What you should do
Throughout the records below, find each line holding "StepController" and copy it.

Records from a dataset
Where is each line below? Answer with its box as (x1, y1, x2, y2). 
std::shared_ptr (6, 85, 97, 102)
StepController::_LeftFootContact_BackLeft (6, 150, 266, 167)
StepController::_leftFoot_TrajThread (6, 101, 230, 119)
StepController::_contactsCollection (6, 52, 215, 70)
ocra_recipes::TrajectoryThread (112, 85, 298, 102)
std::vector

Worked solution
StepController::_LeftFootContact_BackLeft (6, 150, 266, 167)
StepController::_leftFoot_TrajThread (6, 101, 230, 119)
StepController::_contactsCollection (6, 52, 215, 70)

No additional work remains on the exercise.